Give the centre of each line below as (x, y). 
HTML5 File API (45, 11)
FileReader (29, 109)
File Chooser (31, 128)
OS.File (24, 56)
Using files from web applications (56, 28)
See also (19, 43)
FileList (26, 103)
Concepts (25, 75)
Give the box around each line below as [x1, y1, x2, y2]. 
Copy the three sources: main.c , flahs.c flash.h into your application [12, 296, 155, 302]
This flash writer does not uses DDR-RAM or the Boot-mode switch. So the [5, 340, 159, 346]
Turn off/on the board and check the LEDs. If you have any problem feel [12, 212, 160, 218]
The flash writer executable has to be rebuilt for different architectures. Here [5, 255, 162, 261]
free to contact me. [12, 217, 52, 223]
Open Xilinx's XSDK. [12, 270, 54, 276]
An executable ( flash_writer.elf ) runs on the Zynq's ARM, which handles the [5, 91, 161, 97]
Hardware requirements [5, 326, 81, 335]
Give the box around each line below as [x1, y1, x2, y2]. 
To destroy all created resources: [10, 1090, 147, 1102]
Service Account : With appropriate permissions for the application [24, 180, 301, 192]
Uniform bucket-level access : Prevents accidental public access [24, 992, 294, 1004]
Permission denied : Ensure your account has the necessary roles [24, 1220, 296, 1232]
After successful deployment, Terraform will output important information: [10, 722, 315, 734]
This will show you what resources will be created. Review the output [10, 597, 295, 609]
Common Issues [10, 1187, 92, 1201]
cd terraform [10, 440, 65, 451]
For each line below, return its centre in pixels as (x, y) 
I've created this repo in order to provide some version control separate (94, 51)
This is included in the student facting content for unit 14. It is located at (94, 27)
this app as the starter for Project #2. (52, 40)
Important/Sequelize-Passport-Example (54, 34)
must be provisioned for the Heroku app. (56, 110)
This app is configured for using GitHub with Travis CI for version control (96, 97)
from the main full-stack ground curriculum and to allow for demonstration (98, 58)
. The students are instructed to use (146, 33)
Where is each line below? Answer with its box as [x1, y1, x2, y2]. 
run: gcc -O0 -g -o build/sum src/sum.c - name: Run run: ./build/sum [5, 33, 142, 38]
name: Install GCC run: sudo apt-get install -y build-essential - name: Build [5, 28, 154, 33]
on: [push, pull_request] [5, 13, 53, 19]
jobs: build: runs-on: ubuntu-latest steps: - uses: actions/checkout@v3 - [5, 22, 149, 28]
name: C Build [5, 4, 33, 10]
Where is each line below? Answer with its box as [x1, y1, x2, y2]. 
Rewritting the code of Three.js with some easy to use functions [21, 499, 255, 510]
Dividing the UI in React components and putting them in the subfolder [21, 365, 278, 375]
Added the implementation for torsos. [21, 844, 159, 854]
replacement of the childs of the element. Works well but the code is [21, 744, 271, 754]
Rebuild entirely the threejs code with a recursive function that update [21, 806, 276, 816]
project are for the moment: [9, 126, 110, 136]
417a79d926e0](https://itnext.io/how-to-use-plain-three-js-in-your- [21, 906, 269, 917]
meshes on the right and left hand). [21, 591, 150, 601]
...
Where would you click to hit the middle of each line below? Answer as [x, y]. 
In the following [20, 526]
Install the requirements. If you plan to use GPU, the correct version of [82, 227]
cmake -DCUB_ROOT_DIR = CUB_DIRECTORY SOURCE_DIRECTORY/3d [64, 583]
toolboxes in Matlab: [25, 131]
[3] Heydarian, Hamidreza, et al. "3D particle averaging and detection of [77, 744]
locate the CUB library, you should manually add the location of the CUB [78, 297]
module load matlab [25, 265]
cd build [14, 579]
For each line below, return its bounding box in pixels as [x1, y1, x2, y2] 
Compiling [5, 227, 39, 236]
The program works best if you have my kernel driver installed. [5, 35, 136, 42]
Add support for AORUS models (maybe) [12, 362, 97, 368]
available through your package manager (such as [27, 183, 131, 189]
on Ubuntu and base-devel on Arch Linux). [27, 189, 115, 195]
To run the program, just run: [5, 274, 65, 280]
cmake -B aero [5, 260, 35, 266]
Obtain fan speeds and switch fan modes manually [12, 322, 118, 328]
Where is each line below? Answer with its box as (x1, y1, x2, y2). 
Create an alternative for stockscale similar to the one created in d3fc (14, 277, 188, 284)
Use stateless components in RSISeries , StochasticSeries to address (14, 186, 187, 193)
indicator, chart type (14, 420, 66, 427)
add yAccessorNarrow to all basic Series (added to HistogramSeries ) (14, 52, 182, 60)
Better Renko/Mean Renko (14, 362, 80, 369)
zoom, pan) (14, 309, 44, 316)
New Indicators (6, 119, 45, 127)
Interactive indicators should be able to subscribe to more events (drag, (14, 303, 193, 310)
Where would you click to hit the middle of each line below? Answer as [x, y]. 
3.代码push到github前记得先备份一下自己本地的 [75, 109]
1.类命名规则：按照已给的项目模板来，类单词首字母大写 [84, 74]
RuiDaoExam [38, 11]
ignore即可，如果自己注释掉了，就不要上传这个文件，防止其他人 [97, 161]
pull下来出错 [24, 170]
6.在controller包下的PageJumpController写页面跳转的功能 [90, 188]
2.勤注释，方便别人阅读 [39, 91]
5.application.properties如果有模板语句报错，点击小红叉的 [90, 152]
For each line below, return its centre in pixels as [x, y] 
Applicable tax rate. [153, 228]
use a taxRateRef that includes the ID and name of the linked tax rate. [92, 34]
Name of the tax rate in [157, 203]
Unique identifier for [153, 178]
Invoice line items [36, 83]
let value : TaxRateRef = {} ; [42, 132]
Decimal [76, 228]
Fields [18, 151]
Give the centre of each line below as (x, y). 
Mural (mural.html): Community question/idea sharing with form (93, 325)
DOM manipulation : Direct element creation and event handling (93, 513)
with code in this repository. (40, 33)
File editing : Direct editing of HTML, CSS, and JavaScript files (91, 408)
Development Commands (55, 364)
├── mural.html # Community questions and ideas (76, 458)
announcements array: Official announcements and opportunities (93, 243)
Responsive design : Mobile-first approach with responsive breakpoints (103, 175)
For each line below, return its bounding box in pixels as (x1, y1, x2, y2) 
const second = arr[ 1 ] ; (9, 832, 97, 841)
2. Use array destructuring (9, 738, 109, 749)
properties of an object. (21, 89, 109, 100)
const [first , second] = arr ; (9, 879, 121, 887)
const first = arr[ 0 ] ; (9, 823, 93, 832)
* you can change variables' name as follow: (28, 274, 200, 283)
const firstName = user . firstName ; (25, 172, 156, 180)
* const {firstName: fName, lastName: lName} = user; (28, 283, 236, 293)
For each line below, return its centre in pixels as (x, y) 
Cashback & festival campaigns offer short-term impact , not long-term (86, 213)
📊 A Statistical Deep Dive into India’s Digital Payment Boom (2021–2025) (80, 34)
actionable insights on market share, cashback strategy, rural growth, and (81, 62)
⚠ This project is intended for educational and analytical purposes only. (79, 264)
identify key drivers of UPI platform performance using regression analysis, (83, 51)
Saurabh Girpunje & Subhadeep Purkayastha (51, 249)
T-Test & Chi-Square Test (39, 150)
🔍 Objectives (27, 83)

EXERCISE AIM: When you reach the line with "[3] Heydarian, Hamidreza, et" in the records above, start writing out lines exactly, and stop once the line with "Applicable tax rate. [153, 228]" has been written; include nothing else.

REPLY TO THE EXERCISE:
[3] Heydarian, Hamidreza, et al. "3D particle averaging and detection of [77, 744]
locate the CUB library, you should manually add the location of the CUB [78, 297]
module load matlab [25, 265]
cd build [14, 579]
For each line below, return its bounding box in pixels as [x1, y1, x2, y2] 
Compiling [5, 227, 39, 236]
The program works best if you have my kernel driver installed. [5, 35, 136, 42]
Add support for AORUS models (maybe) [12, 362, 97, 368]
available through your package manager (such as [27, 183, 131, 189]
on Ubuntu and base-devel on Arch Linux). [27, 189, 115, 195]
To run the program, just run: [5, 274, 65, 280]
cmake -B aero [5, 260, 35, 266]
Obtain fan speeds and switch fan modes manually [12, 322, 118, 328]
Where is each line below? Answer with its box as (x1, y1, x2, y2). 
Create an alternative for stockscale similar to the one created in d3fc (14, 277, 188, 284)
Use stateless components in RSISeries , StochasticSeries to address (14, 186, 187, 193)
indicator, chart type (14, 420, 66, 427)
add yAccessorNarrow to all basic Series (added to HistogramSeries ) (14, 52, 182, 60)
Better Renko/Mean Renko (14, 362, 80, 369)
zoom, pan) (14, 309, 44, 316)
New Indicators (6, 119, 45, 127)
Interactive indicators should be able to subscribe to more events (drag, (14, 303, 193, 310)
Where would you click to hit the middle of each line below? Answer as [x, y]. 
3.代码push到github前记得先备份一下自己本地的 [75, 109]
1.类命名规则：按照已给的项目模板来，类单词首字母大写 [84, 74]
RuiDaoExam [38, 11]
ignore即可，如果自己注释掉了，就不要上传这个文件，防止其他人 [97, 161]
pull下来出错 [24, 170]
6.在controller包下的PageJumpController写页面跳转的功能 [90, 188]
2.勤注释，方便别人阅读 [39, 91]
5.application.properties如果有模板语句报错，点击小红叉的 [90, 152]
For each line below, return its centre in pixels as [x, y] 
Applicable tax rate. [153, 228]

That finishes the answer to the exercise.